» **What to produce**
Gather all lines from the material that contain "page".

━━━ Materials provided

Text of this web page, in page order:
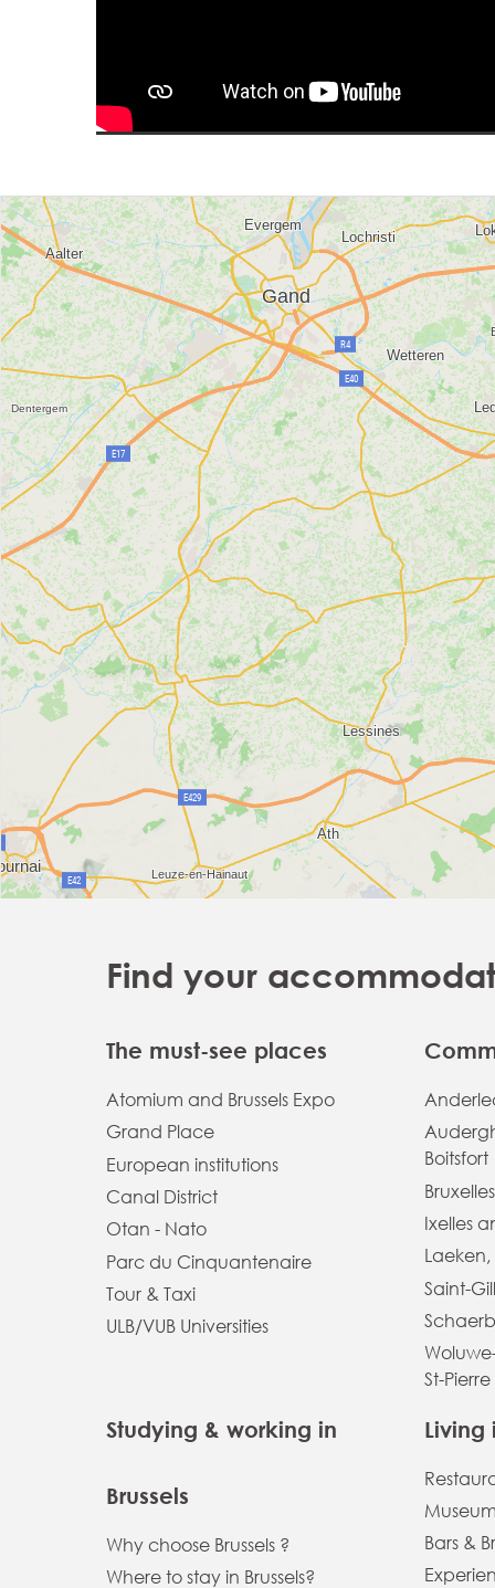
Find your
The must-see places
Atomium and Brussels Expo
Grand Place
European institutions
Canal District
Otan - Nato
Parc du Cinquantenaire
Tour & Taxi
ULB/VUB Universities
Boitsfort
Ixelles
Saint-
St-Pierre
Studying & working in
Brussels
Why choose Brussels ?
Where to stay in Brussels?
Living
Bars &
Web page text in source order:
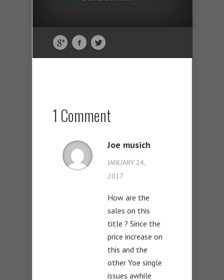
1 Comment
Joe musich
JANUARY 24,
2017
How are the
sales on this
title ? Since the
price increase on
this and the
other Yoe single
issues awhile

━━━━━━

» **Reply to the task**
Text of this web page, in page order:
Web page text in source order:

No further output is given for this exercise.